Let's take this example of table A join table B, in which table A has a partition A0 significantly bigger than its other partitions.
Without this optimization, there would be four tasks running the sort merge join with one task taking a much longer time. After this optimization, there will be five tasks running the join, but each task will take roughly the same amount of time, resulting in an overall better performance.
TPC-DS performance gains from AQE
In our experiments using TPC-DS data and queries, Adaptive Query Execution yielded up to an 8x speedup in query performance and 32 queries had more than 1.1x speedup Below is a chart of the 10 TPC-DS queries having the most performance improvement by AQE.

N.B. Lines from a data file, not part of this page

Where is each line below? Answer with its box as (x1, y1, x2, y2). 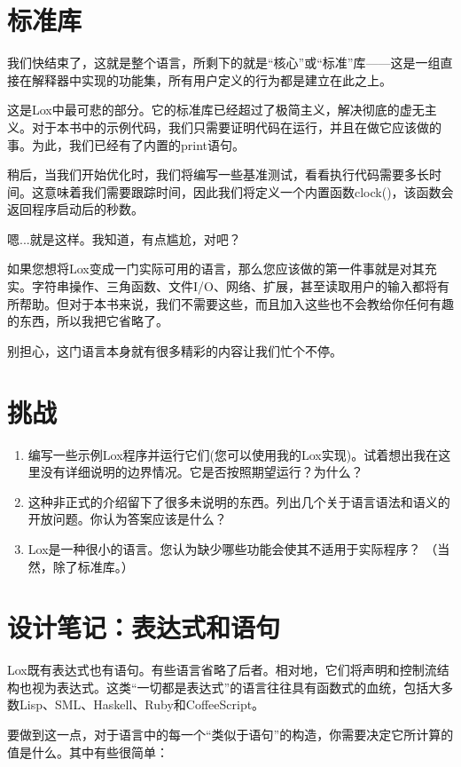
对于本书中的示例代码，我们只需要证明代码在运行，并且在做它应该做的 (31, 117, 441, 136)
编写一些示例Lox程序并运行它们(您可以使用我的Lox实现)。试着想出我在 (27, 445, 439, 463)
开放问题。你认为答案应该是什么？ (27, 510, 227, 528)
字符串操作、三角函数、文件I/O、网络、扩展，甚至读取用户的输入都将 (31, 277, 437, 296)
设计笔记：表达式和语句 (7, 609, 281, 645)
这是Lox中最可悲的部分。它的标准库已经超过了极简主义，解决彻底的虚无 (7, 100, 425, 119)
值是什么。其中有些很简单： (7, 742, 168, 761)
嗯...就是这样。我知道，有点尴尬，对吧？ (7, 229, 241, 248)
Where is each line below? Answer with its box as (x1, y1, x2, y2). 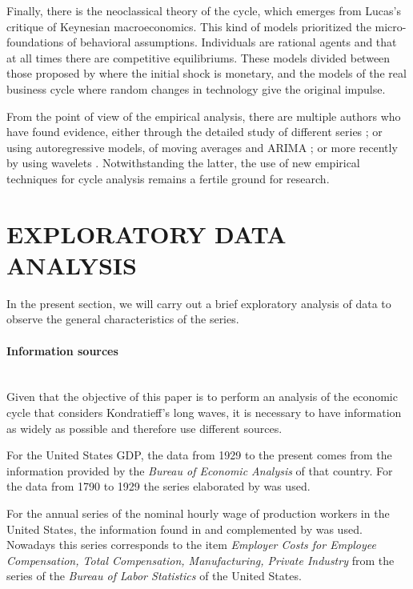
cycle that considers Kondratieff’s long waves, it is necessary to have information (6, 404, 402, 421)
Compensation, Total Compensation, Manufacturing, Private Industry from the (6, 551, 395, 568)
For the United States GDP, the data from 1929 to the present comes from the (6, 447, 392, 463)
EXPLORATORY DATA (6, 217, 287, 250)
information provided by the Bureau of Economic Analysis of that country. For (6, 462, 393, 479)
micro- (375, 18, 407, 34)
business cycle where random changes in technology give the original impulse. (6, 80, 386, 97)
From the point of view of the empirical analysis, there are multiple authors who (6, 107, 401, 124)
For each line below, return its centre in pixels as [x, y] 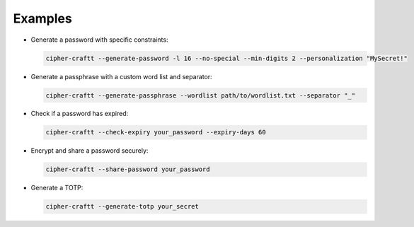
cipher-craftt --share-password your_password [128, 169]
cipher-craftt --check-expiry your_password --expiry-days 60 [156, 132]
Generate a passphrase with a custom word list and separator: [121, 76]
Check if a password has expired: [80, 114]
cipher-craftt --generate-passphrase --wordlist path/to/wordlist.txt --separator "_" [201, 95]
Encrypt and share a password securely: [90, 151]
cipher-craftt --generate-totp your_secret [122, 206]
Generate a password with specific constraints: [99, 40]
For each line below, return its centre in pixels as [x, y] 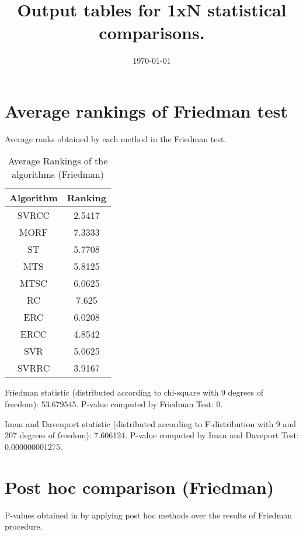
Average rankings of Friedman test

Most of these improvements have come from dynamic partition coalescing and dynamic join strategy switching since randomly generated TPC-DS data do not have skew. Yet we've seen even greater improvements in production workload in which all three features of AQE are leveraged.

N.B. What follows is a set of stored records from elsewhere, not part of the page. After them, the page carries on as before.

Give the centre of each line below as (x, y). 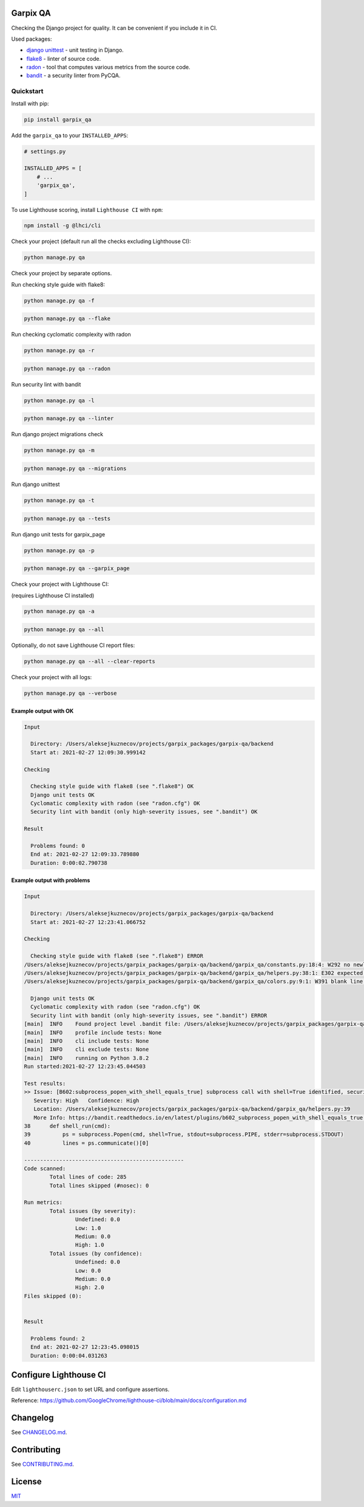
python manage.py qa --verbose (71, 693)
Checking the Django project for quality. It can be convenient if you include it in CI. (114, 28)
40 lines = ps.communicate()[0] (86, 1143)
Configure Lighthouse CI (59, 1375)
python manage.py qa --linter (69, 419)
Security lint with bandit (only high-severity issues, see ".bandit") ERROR (149, 1015)
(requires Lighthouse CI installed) (53, 595)
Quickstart (27, 91)
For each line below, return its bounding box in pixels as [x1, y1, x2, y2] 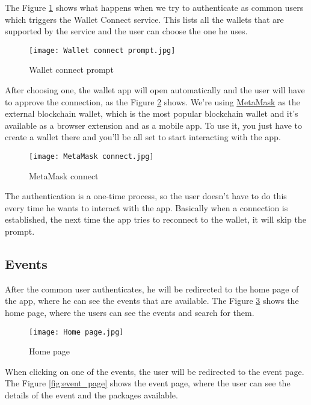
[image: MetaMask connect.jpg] [29, 152, 154, 161]
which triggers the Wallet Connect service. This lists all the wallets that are [5, 13, 284, 25]
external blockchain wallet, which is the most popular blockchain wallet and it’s [5, 107, 298, 120]
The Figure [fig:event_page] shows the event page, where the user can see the [5, 377, 291, 389]
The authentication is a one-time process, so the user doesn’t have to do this [5, 190, 287, 202]
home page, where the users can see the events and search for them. [5, 306, 254, 319]
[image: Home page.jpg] [29, 327, 124, 336]
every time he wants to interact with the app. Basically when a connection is [5, 201, 288, 214]
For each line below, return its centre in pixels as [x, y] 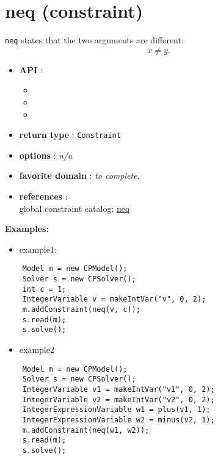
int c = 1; [44, 289]
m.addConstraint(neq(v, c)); [81, 309]
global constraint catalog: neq [74, 208]
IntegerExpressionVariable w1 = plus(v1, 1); [116, 410]
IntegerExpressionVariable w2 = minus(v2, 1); [118, 420]
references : [43, 196]
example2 [37, 349]
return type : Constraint [70, 135]
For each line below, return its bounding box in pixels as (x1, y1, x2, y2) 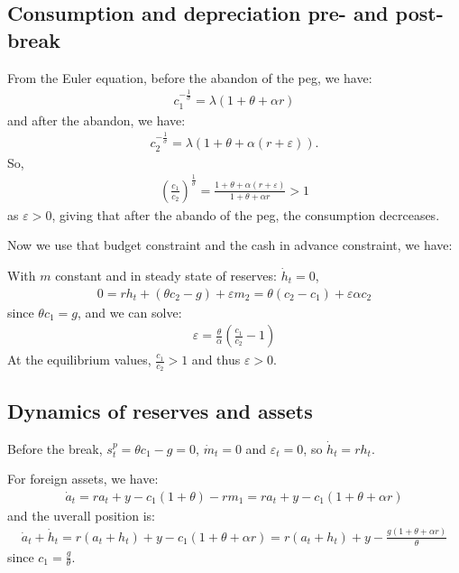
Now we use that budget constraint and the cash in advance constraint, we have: (7, 236, 453, 254)
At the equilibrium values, (7, 350, 151, 369)
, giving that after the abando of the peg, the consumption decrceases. (51, 205, 440, 224)
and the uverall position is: (7, 505, 155, 524)
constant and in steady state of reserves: (55, 265, 277, 284)
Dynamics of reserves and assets (7, 396, 313, 424)
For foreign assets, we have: (7, 469, 159, 488)
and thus (191, 350, 241, 369)
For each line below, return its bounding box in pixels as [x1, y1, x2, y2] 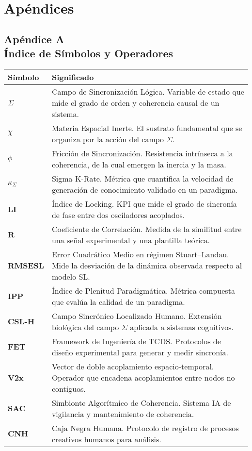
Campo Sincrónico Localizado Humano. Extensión [51, 310, 222, 321]
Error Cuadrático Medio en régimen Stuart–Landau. [51, 248, 229, 260]
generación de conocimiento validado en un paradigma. [51, 184, 238, 195]
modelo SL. [51, 270, 90, 282]
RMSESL [8, 259, 44, 271]
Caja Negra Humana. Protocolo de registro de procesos [51, 422, 239, 434]
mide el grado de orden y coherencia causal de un [51, 97, 220, 108]
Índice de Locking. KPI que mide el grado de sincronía [51, 198, 237, 209]
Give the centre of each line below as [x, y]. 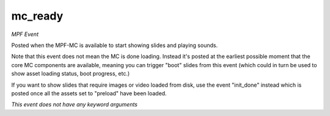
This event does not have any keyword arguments [74, 104]
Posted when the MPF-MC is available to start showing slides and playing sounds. [115, 45]
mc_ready [37, 16]
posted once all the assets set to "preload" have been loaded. [89, 93]
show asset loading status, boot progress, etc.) [71, 74]
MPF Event [25, 34]
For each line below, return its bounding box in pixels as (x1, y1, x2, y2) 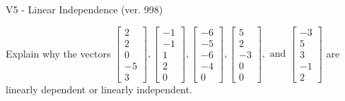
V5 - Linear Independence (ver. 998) (6, 2, 163, 16)
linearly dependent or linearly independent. (6, 81, 192, 96)
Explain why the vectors (6, 46, 111, 60)
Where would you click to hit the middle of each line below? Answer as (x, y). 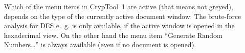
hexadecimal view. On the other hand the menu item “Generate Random (113, 35)
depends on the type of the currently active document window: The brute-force (122, 16)
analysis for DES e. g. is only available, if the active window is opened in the (119, 26)
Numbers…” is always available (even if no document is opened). (100, 44)
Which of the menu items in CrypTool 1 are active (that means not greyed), (119, 6)
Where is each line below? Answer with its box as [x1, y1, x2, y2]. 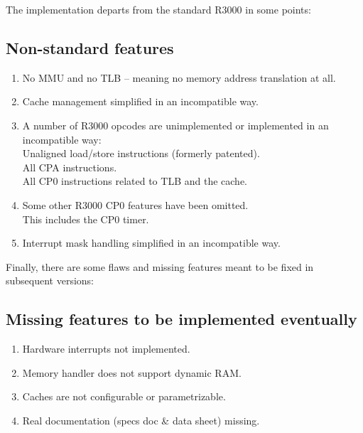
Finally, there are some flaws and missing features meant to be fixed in [6, 259, 314, 274]
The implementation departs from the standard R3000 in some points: [6, 2, 311, 16]
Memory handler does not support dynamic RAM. [22, 365, 242, 380]
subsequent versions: [6, 273, 94, 288]
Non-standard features [6, 36, 174, 58]
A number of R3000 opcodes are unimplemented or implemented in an [22, 117, 329, 132]
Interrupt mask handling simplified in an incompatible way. [22, 235, 281, 250]
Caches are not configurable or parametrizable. [22, 389, 226, 404]
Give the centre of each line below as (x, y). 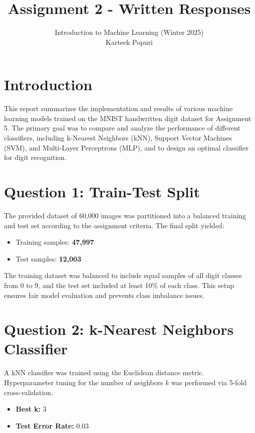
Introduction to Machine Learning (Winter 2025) (129, 32)
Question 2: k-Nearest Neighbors (119, 329)
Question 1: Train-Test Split (102, 191)
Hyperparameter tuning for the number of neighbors (84, 382)
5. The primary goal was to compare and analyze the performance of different (122, 128)
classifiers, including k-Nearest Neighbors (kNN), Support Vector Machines (118, 138)
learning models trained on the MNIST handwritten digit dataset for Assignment (128, 118)
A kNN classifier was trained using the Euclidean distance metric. (104, 372)
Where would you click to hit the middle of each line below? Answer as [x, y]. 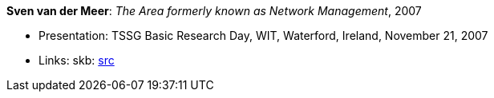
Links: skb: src [77, 60]
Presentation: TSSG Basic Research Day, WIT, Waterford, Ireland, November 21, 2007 [263, 35]
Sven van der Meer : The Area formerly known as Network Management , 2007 [214, 11]
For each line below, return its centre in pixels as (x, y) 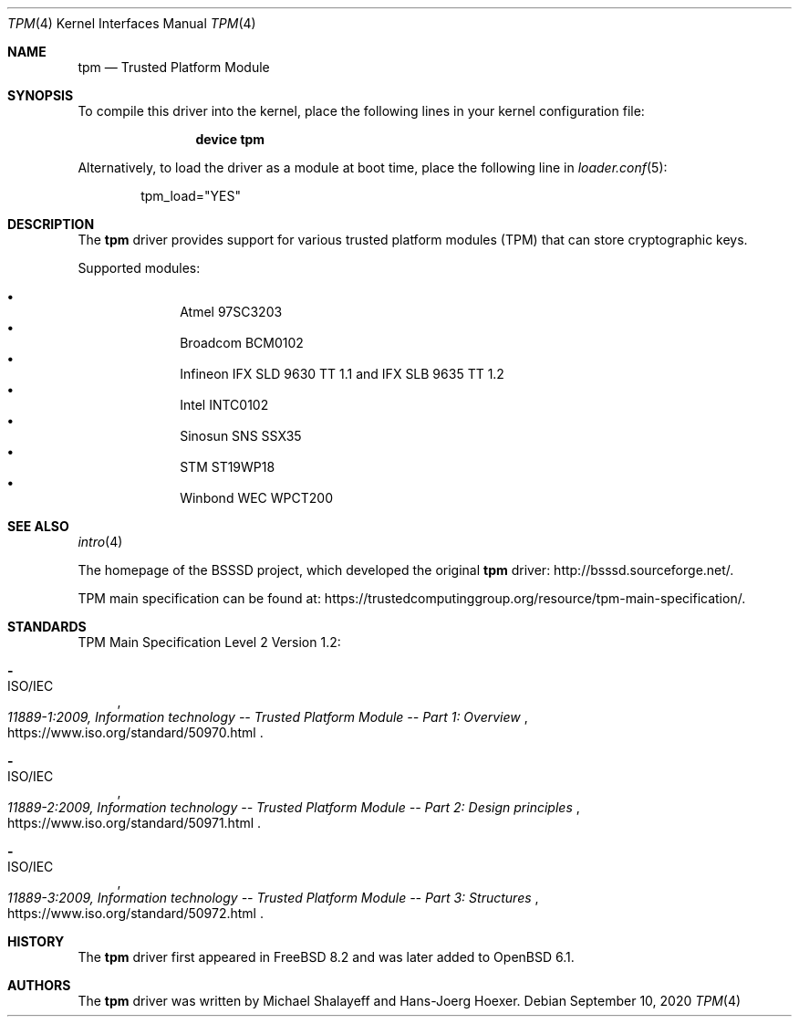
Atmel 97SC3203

AQE can be enabled by setting SQL config spark.sql.adaptive.enabled to true (default false in Spark 3.0), and applies if the query meets the following criteria:
- It is not a streaming query
- It contains at least one exchange (usually when there's a join, aggregate or window operator) or one subquery
By making query optimization less dependent on static statistics, AQE has solved one of the greatest struggles of Spark cost-based optimization — the balance between the stats collection overhead and the estimation accuracy. To achieve the best estimation accuracy and planning outcome, it is usually required to maintain detailed, up-to-date statistics and some of them are expensive to collect, such as column histograms, which can be used to improve selectivity and cardinality estimation or to detect data skew. AQE has largely eliminated the need for such statistics as well as for the manual tuning effort. On top of that, AQE has also made SQL query optimization more resilient to the presence of arbitrary UDFs and unpredictable data set changes, e.g., sudden increase or decrease in data size, frequent and random data skew, etc. There's no need to "know" your data in advance any more. AQE will figure out the data and improve the query plan as the query runs, increasing query performance for faster analytics and system performance.